9) Becchetti, F.D., Jr. and Greenlees, G.W.: Polarization
Phenomena in Nuclear Reactions ((Eds) H.H. Barshall and
W. Haeberli), p. 682, the University of Wisconsin Press.
(1971).
10) Gilbert, A. and Cameron, A.G.W.: Can. J. Phys., 43, 1446
(1965).
11) Iijima, S., et al.: J. Nucl. Sci. Technol. 21, 10 (1984).
12) Gruppelaar, H.: ECN-13 (1977).
13) ENSDF: Evaluated Nuclear Structure Data File (June 1987).

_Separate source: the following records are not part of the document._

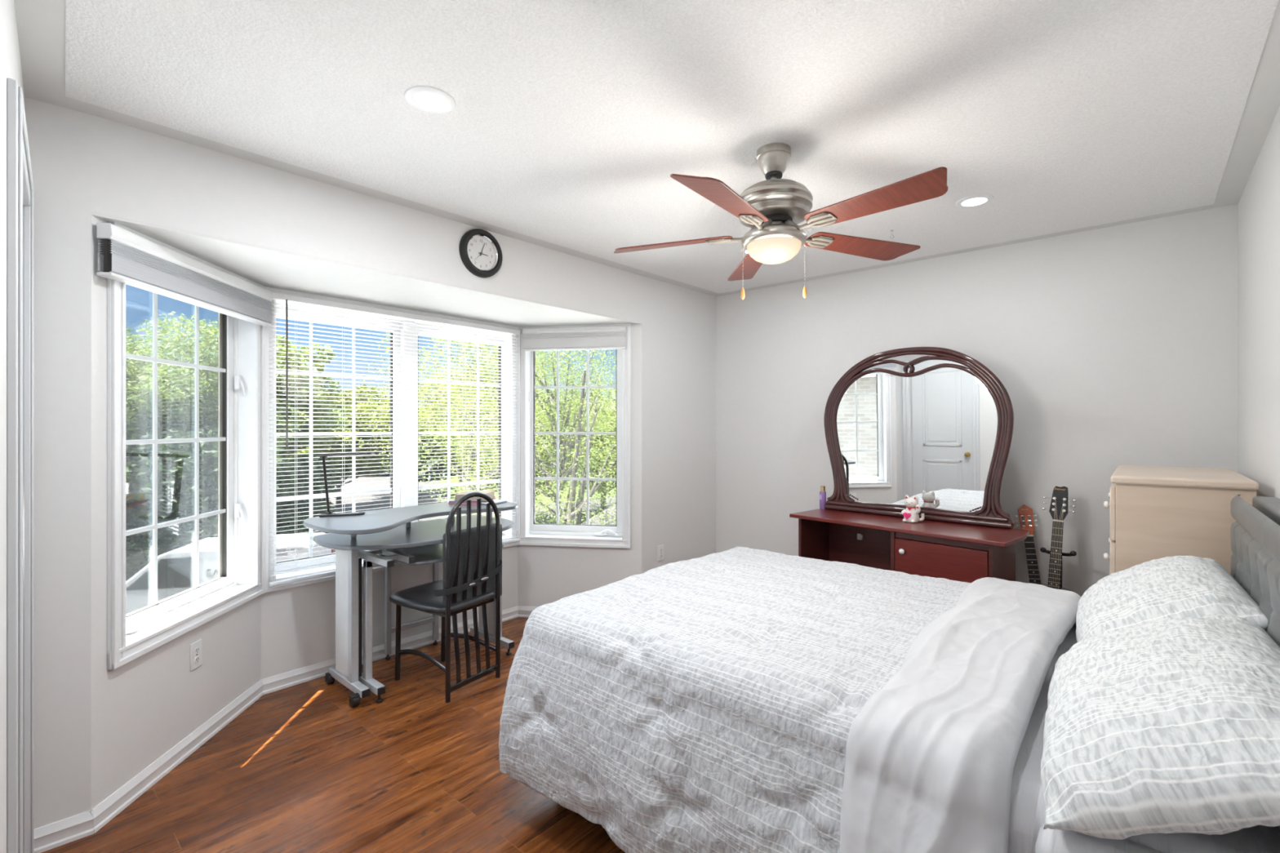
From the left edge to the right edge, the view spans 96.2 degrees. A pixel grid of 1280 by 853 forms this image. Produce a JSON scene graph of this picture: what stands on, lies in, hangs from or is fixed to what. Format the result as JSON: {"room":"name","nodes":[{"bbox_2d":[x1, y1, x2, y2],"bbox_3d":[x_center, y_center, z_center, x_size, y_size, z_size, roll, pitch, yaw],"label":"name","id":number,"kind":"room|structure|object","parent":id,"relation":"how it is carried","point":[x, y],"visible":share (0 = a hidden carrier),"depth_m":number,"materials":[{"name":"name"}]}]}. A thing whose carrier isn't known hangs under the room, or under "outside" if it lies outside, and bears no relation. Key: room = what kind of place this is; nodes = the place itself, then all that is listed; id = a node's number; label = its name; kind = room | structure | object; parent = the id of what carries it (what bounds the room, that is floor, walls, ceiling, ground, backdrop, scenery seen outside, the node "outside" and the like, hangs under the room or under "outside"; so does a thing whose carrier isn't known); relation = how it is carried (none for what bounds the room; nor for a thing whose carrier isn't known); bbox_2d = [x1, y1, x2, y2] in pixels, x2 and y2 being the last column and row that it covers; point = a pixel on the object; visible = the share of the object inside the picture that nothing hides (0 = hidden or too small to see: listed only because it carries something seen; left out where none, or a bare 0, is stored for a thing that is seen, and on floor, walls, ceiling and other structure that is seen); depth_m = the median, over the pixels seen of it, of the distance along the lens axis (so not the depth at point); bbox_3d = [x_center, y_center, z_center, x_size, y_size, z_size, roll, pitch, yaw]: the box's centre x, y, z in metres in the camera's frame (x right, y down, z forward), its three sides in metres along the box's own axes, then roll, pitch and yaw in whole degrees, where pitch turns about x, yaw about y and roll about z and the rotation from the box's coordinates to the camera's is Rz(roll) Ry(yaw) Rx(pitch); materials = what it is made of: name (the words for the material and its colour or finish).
{"room":"bedroom","nodes":[
{"label":"bedroom","id":0,"kind":"room"},
{"bbox_2d":[0,0,24,852],"bbox_3d":[-0.941,0.160,0.725,3.349,2.440,0.130,0,0,45],"label":"wall","id":1,"kind":"structure","parent":0,"point":[10,56],"depth_m":1.18,"materials":[{"name":"paint"}]},
{"bbox_2d":[6,77,33,852],"bbox_3d":[-1.679,0.312,1.514,0.830,2.135,0.097,0,0,45],"label":"door","id":2,"kind":"structure","parent":1,"relation":"in","point":[20,183],"depth_m":1.27,"materials":[{"name":"paint"}]},
{"bbox_2d":[41,617,624,852],"bbox_3d":[0.081,1.480,2.468,4.070,0.200,4.300,0,0,41],"label":"floor","id":3,"kind":"structure","parent":0,"point":[301,769],"depth_m":2.21,"materials":[{"name":"brown wood"}]},
{"bbox_2d":[303,502,517,707],"bbox_3d":[-1.216,0.930,3.234,0.680,0.900,1.158,0,0,41],"label":"computer desk","id":4,"kind":"object","parent":3,"relation":"on","point":[390,537],"visible":0.84,"depth_m":3.00,"materials":[{"name":"silver metal"}]},
{"bbox_2d":[315,451,378,517],"bbox_3d":[-1.585,0.308,3.113,0.331,0.344,0.104,0,0,-11],"label":"desk lamp","id":5,"kind":"object","parent":4,"relation":"on","point":[327,513],"visible":1,"depth_m":3.10,"materials":[{"name":"black metal"}]},
{"bbox_2d":[303,502,517,534],"bbox_3d":[-1.200,0.491,3.220,0.610,0.022,1.158,0,0,41],"label":"desktop","id":6,"kind":"object","parent":4,"relation":"attached to","point":[386,519],"depth_m":3.02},
{"bbox_2d":[376,543,503,565],"bbox_3d":[-1.104,0.698,3.246,0.469,0.015,0.637,0,0,41],"label":"keyboard tray","id":7,"kind":"object","parent":4,"relation":"on","point":[428,554],"depth_m":3.08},
{"bbox_2d":[448,497,497,504],"bbox_3d":[-1.062,0.475,3.668,0.200,0.010,0.270,0,0,10],"label":"magazine","id":8,"kind":"object","parent":4,"relation":"on","point":[494,498],"visible":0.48,"depth_m":3.54,"materials":[{"name":"grey paper"}]},
{"bbox_2d":[448,496,495,502],"bbox_3d":[-1.065,0.466,3.665,0.200,0.009,0.260,0,0,6],"label":"notebook","id":9,"kind":"object","parent":8,"relation":"on","point":[451,501],"visible":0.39,"depth_m":3.54,"materials":[{"name":"paper"}]},
{"bbox_2d":[454,490,493,501],"bbox_3d":[-1.051,0.441,3.674,0.185,0.040,0.235,0,0,1],"label":"open textbook","id":10,"kind":"object","parent":9,"relation":"on","point":[490,493],"visible":0.71,"depth_m":3.61,"materials":[{"name":"beige paper"}]},
{"bbox_2d":[480,498,507,505],"bbox_3d":[-0.919,0.473,3.596,0.100,0.014,0.170,0,0,21],"label":"tablet","id":11,"kind":"object","parent":4,"relation":"on","point":[496,501],"visible":0.58,"depth_m":3.58,"materials":[{"name":"plastic"}]},
{"bbox_2d":[388,492,502,702],"bbox_3d":[-1.060,0.863,3.164,0.521,1.034,0.463,0,0,33],"label":"dining chair","id":12,"kind":"object","parent":3,"relation":"on","point":[472,557],"visible":1,"depth_m":3.05,"materials":[{"name":"black metal"}]},
{"bbox_2d":[442,523,502,604],"bbox_3d":[-0.897,0.755,3.103,0.048,0.420,0.390,0,0,33],"label":"cloth","id":13,"kind":"object","parent":12,"relation":"on","point":[488,586],"depth_m":3.06,"materials":[{"name":"grey fabric"}]},
{"bbox_2d":[523,494,1279,852],"bbox_3d":[0.785,0.805,1.992,2.117,1.150,1.568,0,0,41],"label":"bed","id":14,"kind":"object","parent":3,"relation":"on","point":[1255,531],"visible":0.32,"depth_m":1.17,"materials":[{"name":"white fabric"}]},
{"bbox_2d":[498,546,1080,852],"bbox_3d":[0.603,0.940,2.216,1.699,0.698,1.802,0,0,41],"label":"comforter","id":15,"kind":"object","parent":14,"relation":"on","point":[737,700],"visible":0.98,"depth_m":1.61,"materials":[{"name":"white fabric"}]},
{"bbox_2d":[1040,613,1279,839],"bbox_3d":[1.107,0.583,1.203,0.419,0.303,0.820,0,0,38],"label":"pillow","id":16,"kind":"object","parent":14,"relation":"on","point":[1167,725],"visible":1,"depth_m":0.99,"materials":[{"name":"white fabric"}]},
{"bbox_2d":[1075,555,1268,642],"bbox_3d":[1.611,0.572,1.793,0.398,0.311,0.741,0,0,39],"label":"pillow","id":17,"kind":"object","parent":14,"relation":"on","point":[1175,586],"visible":0.62,"depth_m":1.64,"materials":[{"name":"white fabric"}]},
{"bbox_2d":[789,508,1029,582],"bbox_3d":[1.510,0.965,3.319,0.470,0.830,1.200,0,0,-41],"label":"dresser","id":18,"kind":"object","parent":3,"relation":"on","point":[957,552],"visible":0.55,"depth_m":3.11,"materials":[{"name":"brown wood"}]},
{"bbox_2d":[819,485,826,509],"bbox_3d":[1.219,0.473,3.830,0.042,0.154,0.042,0,0,41],"label":"spray bottle","id":19,"kind":"object","parent":18,"relation":"on","point":[822,493],"visible":1,"depth_m":3.81,"materials":[{"name":"purple plastic"}]},
{"bbox_2d":[901,494,924,523],"bbox_3d":[1.567,0.473,3.306,0.091,0.155,0.108,0,0,-43],"label":"cat figurine","id":20,"kind":"object","parent":18,"relation":"on","point":[910,514],"visible":1,"depth_m":3.29,"materials":[{"name":"white ceramic"}]},
{"bbox_2d":[823,346,1014,528],"bbox_3d":[1.619,0.038,3.454,1.081,1.022,0.075,0,0,45],"label":"dresser mirror","id":21,"kind":"object","parent":18,"relation":"on","point":[937,428],"visible":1,"depth_m":3.40,"materials":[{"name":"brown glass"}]},
{"bbox_2d":[1015,504,1040,583],"bbox_3d":[2.233,0.907,3.169,0.349,0.934,0.122,0,0,34],"label":"guitar","id":22,"kind":"object","parent":3,"relation":"on","point":[1024,511],"visible":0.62,"depth_m":3.19,"materials":[{"name":"wood"}]},
{"bbox_2d":[1040,547,1076,586],"bbox_3d":[2.220,1.008,3.041,0.359,0.732,0.230,0,0,41],"label":"guitar stand","id":23,"kind":"object","parent":3,"relation":"on","point":[1071,553],"visible":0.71,"depth_m":3.05,"materials":[{"name":"black metal"}]},
{"bbox_2d":[1036,485,1080,596],"bbox_3d":[2.164,0.820,3.038,0.376,1.007,0.141,0,0,34],"label":"acoustic guitar","id":24,"kind":"object","parent":23,"relation":"on","point":[1058,510],"visible":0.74,"depth_m":3.02,"materials":[{"name":"black paint"}]},
{"bbox_2d":[1102,465,1259,574],"bbox_3d":[2.234,0.785,2.420,0.426,1.190,0.835,0,0,41],"label":"dresser","id":25,"kind":"object","parent":3,"relation":"on","point":[1157,512],"visible":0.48,"depth_m":2.14,"materials":[{"name":"beige wood"}]},
{"bbox_2d":[91,214,641,809],"bbox_3d":[-1.245,0.305,3.284,0.900,2.150,3.008,0,0,41],"label":"wall","id":26,"kind":"structure","parent":0,"point":[142,708],"depth_m":2.63,"materials":[{"name":"paint"}]},
{"bbox_2d":[89,680,263,833],"bbox_3d":[-1.901,1.342,2.455,0.016,0.076,1.018,0,0,-5],"label":"baseboard","id":27,"kind":"structure","parent":26,"relation":"attached to","point":[110,807],"depth_m":2.30,"materials":[{"name":"white paint"}]},
{"bbox_2d":[106,221,265,670],"bbox_3d":[-1.966,0.068,2.481,0.162,1.575,0.943,0,0,-5],"label":"window","id":28,"kind":"structure","parent":26,"relation":"in","point":[241,512],"depth_m":2.62,"materials":[{"name":"white paint"}]},
{"bbox_2d":[96,222,272,326],"bbox_3d":[-1.869,-0.605,2.455,0.052,0.180,0.999,0,0,-5],"label":"cellular shade","id":29,"kind":"object","parent":28,"relation":"attached to","point":[125,256],"visible":1,"depth_m":2.27,"materials":[{"name":"white fabric"}]},
{"bbox_2d":[190,639,201,671],"bbox_3d":[-1.905,0.981,2.469,0.009,0.114,0.070,0,0,-5],"label":"wall outlet","id":30,"kind":"object","parent":26,"relation":"attached to","point":[195,647],"visible":1,"depth_m":2.46,"materials":[{"name":"white plastic"}]},
{"bbox_2d":[194,646,199,653],"bbox_3d":[-1.903,0.961,2.469,0.002,0.024,0.030,0,0,-5],"label":"socket","id":31,"kind":"object","parent":30,"relation":"attached to","point":[197,649],"depth_m":2.47,"materials":[{"name":"white paint"}]},
{"bbox_2d":[194,656,199,662],"bbox_3d":[-1.903,1.001,2.469,0.002,0.024,0.030,0,0,-5],"label":"socket","id":32,"kind":"object","parent":30,"relation":"attached to","point":[197,659],"depth_m":2.47,"materials":[{"name":"white paint"}]},
{"bbox_2d":[261,605,518,694],"bbox_3d":[-1.415,1.342,3.564,0.016,0.076,1.615,0,0,41],"label":"baseboard","id":33,"kind":"structure","parent":26,"relation":"attached to","point":[271,684],"depth_m":3.21,"materials":[{"name":"white paint"}]},
{"bbox_2d":[265,286,518,592],"bbox_3d":[-1.462,0.068,3.605,0.162,1.575,1.607,0,0,41],"label":"window","id":34,"kind":"structure","parent":26,"relation":"in","point":[268,527],"depth_m":3.58,"materials":[{"name":"white paint"}]},
{"bbox_2d":[268,292,519,586],"bbox_3d":[-1.379,0.065,3.533,0.050,1.510,1.564,0,0,41],"label":"blind","id":35,"kind":"object","parent":34,"relation":"attached to","point":[279,296],"visible":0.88,"depth_m":3.36,"materials":[{"name":"white plastic"}]},
{"bbox_2d":[517,605,537,617],"bbox_3d":[-0.434,1.342,4.098,0.924,0.076,0.016,0,0,9],"label":"baseboard","id":36,"kind":"structure","parent":26,"relation":"attached to","point":[523,611],"depth_m":4.16,"materials":[{"name":"white paint"}]},
{"bbox_2d":[518,324,631,548],"bbox_3d":[-0.465,0.068,4.166,0.830,1.575,0.162,0,0,9],"label":"window","id":37,"kind":"structure","parent":26,"relation":"in","point":[619,536],"depth_m":4.16,"materials":[{"name":"white paint"}]},
{"bbox_2d":[522,324,626,351],"bbox_3d":[-0.470,-0.627,4.088,0.752,0.165,0.042,0,0,9],"label":"cellular shade","id":38,"kind":"object","parent":37,"relation":"attached to","point":[589,337],"visible":1,"depth_m":4.07,"materials":[{"name":"white fabric"}]},
{"bbox_2d":[91,211,641,326],"bbox_3d":[-1.269,-0.726,3.295,0.950,0.012,2.804,0,0,41],"label":"ceiling","id":39,"kind":"structure","parent":0,"point":[266,266],"depth_m":2.93,"materials":[{"name":"paint"}]},
{"bbox_2d":[24,96,715,829],"bbox_3d":[-0.755,0.160,3.279,0.149,2.440,4.064,0,0,42],"label":"wall","id":40,"kind":"structure","parent":0,"point":[82,163],"depth_m":2.14,"materials":[{"name":"paint"}]},
{"bbox_2d":[33,809,93,852],"bbox_3d":[-1.913,1.342,1.896,0.161,0.076,0.016,0,0,-44],"label":"baseboard","id":41,"kind":"structure","parent":40,"relation":"attached to","point":[65,831],"depth_m":1.90,"materials":[{"name":"white paint"}]},
{"bbox_2d":[458,228,502,277],"bbox_3d":[-0.843,-0.925,3.066,0.034,0.254,0.254,0,0,41],"label":"wall clock","id":42,"kind":"object","parent":40,"relation":"attached to","point":[480,252],"visible":1,"depth_m":3.06,"materials":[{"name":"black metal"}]},
{"bbox_2d":[657,544,663,561],"bbox_3d":[0.152,0.920,4.179,0.009,0.114,0.070,0,0,43],"label":"wall outlet","id":43,"kind":"object","parent":40,"relation":"attached to","point":[660,548],"visible":1,"depth_m":4.17,"materials":[{"name":"white plastic"}]},
{"bbox_2d":[13,0,1279,296],"bbox_3d":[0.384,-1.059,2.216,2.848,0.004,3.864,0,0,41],"label":"ceiling","id":44,"kind":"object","parent":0,"point":[570,123],"visible":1,"depth_m":1.85,"materials":[{"name":"white paint"}]},
{"bbox_2d":[404,85,455,113],"bbox_3d":[-0.678,-1.053,1.859,0.156,0.008,0.156,0,0,41],"label":"recessed light","id":45,"kind":"object","parent":44,"relation":"attached to","point":[428,99],"visible":1,"depth_m":1.85,"materials":[{"name":"white paint"}]},
{"bbox_2d":[741,248,747,254],"bbox_3d":[0.685,-1.053,3.454,0.156,0.008,0.156,0,0,41],"label":"recessed light","id":46,"kind":"object","parent":44,"relation":"attached to","point":[744,251],"visible":0.25,"depth_m":3.46,"materials":[{"name":"white paint"}]},
{"bbox_2d":[613,142,948,299],"bbox_3d":[0.487,-0.772,2.160,1.268,0.570,1.233,0,0,41],"label":"ceiling fan","id":47,"kind":"object","parent":44,"relation":"hanging from","point":[773,207],"visible":1,"depth_m":2.10,"materials":[{"name":"brown wood"}]},
{"bbox_2d":[955,194,993,207],"bbox_3d":[1.565,-1.053,2.691,0.156,0.008,0.156,0,0,41],"label":"recessed light","id":48,"kind":"object","parent":44,"relation":"attached to","point":[976,200],"visible":1,"depth_m":2.68,"materials":[{"name":"white paint"}]},
{"bbox_2d":[715,204,1238,596],"bbox_3d":[1.758,0.160,3.776,3.270,2.440,0.130,0,0,41],"label":"wall","id":49,"kind":"structure","parent":0,"point":[1111,347],"depth_m":3.26,"materials":[{"name":"paint"}]},
{"bbox_2d":[1238,106,1279,498],"bbox_3d":[1.540,0.160,1.144,0.130,2.440,4.150,0,0,41],"label":"wall","id":50,"kind":"structure","parent":0,"point":[1259,204],"depth_m":2.21,"materials":[{"name":"paint"}]},
{"label":"outside","id":51,"kind":"structure","parent":0,"visible":0},
{"bbox_2d":[328,466,456,521],"bbox_3d":[-22.868,4.657,51.574,11.014,0.045,57.018,0,0,-25],"label":"driveway","id":52,"kind":"structure","parent":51,"point":[382,477],"depth_m":37.94,"materials":[{"name":"grey concrete"}]},
{"bbox_2d":[288,383,390,507],"bbox_3d":[-16.610,1.084,32.725,6.215,7.192,6.692,0,0,41],"label":"shade tree","id":53,"kind":"object","parent":52,"relation":"on","point":[362,459],"visible":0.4,"depth_m":32.35,"materials":[{"name":"green plant"}]},
{"bbox_2d":[364,396,455,471],"bbox_3d":[-15.976,1.289,38.238,6.948,6.781,7.069,0,0,-22],"label":"shade tree","id":54,"kind":"object","parent":52,"relation":"on","point":[428,438],"visible":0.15,"depth_m":37.10,"materials":[{"name":"green plant"}]},
{"bbox_2d":[418,460,447,481],"bbox_3d":[-18.560,3.870,50.015,1.860,1.620,4.430,0,0,5],"label":"car","id":55,"kind":"object","parent":52,"relation":"on","point":[435,468],"visible":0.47,"depth_m":49.69,"materials":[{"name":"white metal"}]},
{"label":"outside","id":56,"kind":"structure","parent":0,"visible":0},
{"bbox_3d":[-0.749,4.665,13.946,11.700,0.030,100.000,0,0,41],"label":"forecourt","id":57,"kind":"object","parent":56,"visible":0},
{"bbox_2d":[332,329,599,515],"bbox_3d":[-3.241,0.919,11.571,4.745,7.522,5.009,0,0,-42],"label":"tree","id":58,"kind":"object","parent":57,"relation":"on","point":[468,470],"visible":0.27,"depth_m":11.45,"materials":[{"name":"green plant"}]},
{"bbox_2d":[363,338,616,525],"bbox_3d":[-1.186,0.947,8.580,5.323,7.481,4.647,0,0,-30],"label":"tree","id":59,"kind":"object","parent":57,"relation":"on","point":[573,513],"visible":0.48,"depth_m":8.59,"materials":[{"name":"green plant"}]},
{"bbox_2d":[580,504,616,525],"bbox_3d":[-0.311,3.055,9.499,1.487,3.251,3.061,0,0,25],"label":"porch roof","id":60,"kind":"structure","parent":57,"relation":"on","point":[594,522],"depth_m":10.05,"materials":[{"name":"white"}]},
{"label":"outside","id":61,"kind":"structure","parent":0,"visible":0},
{"bbox_2d":[125,471,616,549],"bbox_3d":[-37.200,4.830,59.148,126.100,0.300,220.000,0,0,41],"label":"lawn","id":62,"kind":"structure","parent":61,"point":[454,489],"depth_m":42.24,"materials":[{"name":"green plant"}]},
{"bbox_2d":[125,420,285,575],"bbox_3d":[-15.786,2.458,18.297,8.003,5.493,3.393,0,0,-18],"label":"hedge","id":63,"kind":"object","parent":62,"relation":"on","point":[175,500],"visible":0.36,"depth_m":17.97,"materials":[{"name":"green plant"}]},
{"bbox_2d":[125,532,333,614],"bbox_3d":[-9.980,3.690,13.502,4.582,1.979,1.910,0,0,-13],"label":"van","id":64,"kind":"object","parent":62,"relation":"on","point":[175,567],"visible":0.32,"depth_m":12.62,"materials":[{"name":"white paint"}]},
{"bbox_2d":[215,335,349,460],"bbox_3d":[-15.348,0.400,24.978,6.107,8.560,5.206,0,0,41],"label":"shade tree","id":65,"kind":"object","parent":62,"relation":"on","point":[291,443],"visible":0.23,"depth_m":24.36,"materials":[{"name":"green plant"}]},
{"bbox_2d":[275,450,339,534],"bbox_3d":[-13.769,3.035,22.374,2.313,4.172,5.376,0,0,9],"label":"hedge","id":66,"kind":"object","parent":62,"relation":"on","point":[304,460],"visible":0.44,"depth_m":22.38,"materials":[{"name":"green plant"}]},
{"bbox_2d":[277,430,616,476],"bbox_3d":[-18.244,2.239,55.990,49.761,6.152,5.824,0,0,-10],"label":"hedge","id":67,"kind":"object","parent":62,"relation":"on","point":[438,458],"visible":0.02,"depth_m":54.29,"materials":[{"name":"green plant"}]},
{"bbox_2d":[418,379,484,488],"bbox_3d":[-13.628,0.548,44.294,7.768,8.264,7.790,0,0,41],"label":"shade tree","id":68,"kind":"object","parent":62,"relation":"on","point":[440,388],"visible":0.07,"depth_m":43.12,"materials":[{"name":"green plant"}]},
{"bbox_2d":[538,400,616,413],"bbox_3d":[-8.186,0.750,72.000,11.800,7.860,9.800,0,0,0],"label":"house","id":69,"kind":"structure","parent":62,"relation":"on","point":[542,401],"depth_m":70.95,"materials":[{"name":"white"}]},
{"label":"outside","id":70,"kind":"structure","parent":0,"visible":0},
{"bbox_2d":[125,494,616,581],"bbox_3d":[-3.605,4.670,29.737,9.400,0.020,220.000,0,0,41],"label":"street","id":71,"kind":"structure","parent":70,"point":[607,500],"depth_m":31.54,"materials":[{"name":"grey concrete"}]},
{"bbox_2d":[125,311,218,475],"bbox_3d":[-17.067,0.400,19.673,6.685,8.559,6.358,0,0,-32],"label":"shade tree","id":72,"kind":"object","parent":71,"relation":"on","point":[140,376],"visible":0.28,"depth_m":18.99,"materials":[{"name":"green plant"}]},
{"bbox_2d":[125,318,309,465],"bbox_3d":[-16.456,0.320,21.966,7.442,8.720,6.740,0,0,41],"label":"shade tree","id":73,"kind":"object","parent":71,"relation":"on","point":[202,362],"visible":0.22,"depth_m":20.02,"materials":[{"name":"green plant"}]},
{"bbox_2d":[444,387,607,496],"bbox_3d":[-5.441,1.303,27.626,7.594,6.754,7.745,0,0,-20],"label":"shade tree","id":74,"kind":"object","parent":71,"relation":"on","point":[544,458],"visible":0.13,"depth_m":25.68,"materials":[{"name":"green plant"}]},
{"bbox_2d":[536,387,616,512],"bbox_3d":[-1.623,1.282,30.121,8.614,6.795,8.186,0,0,12],"label":"shade tree","id":75,"kind":"object","parent":71,"relation":"on","point":[602,439],"visible":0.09,"depth_m":28.50,"materials":[{"name":"green plant"}]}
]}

14) Nuclear Data Sheets, 39, 467 (1983).
15) Kunz, P.D.: private communication.
16) Raman, S., et al.: Atom. Data and Nucl. Data Tables 36, 1
(1987)
17) Benzi, V. and Reffo, G.: CCDN-NW/10 (1969).
18) Kikuchi, K. and Kawai, M.: "Nuclear Matter and Nuclear
Reactions", North Holland (1968).
19) Bychkov, V.M. et al.: INDC(CCP)-146/LJ (1980).
20) Forrest, R.A.: AERE-R 12419 (1986).
21) J.Halperin et al.: ORNL 3679, p.12 (1964).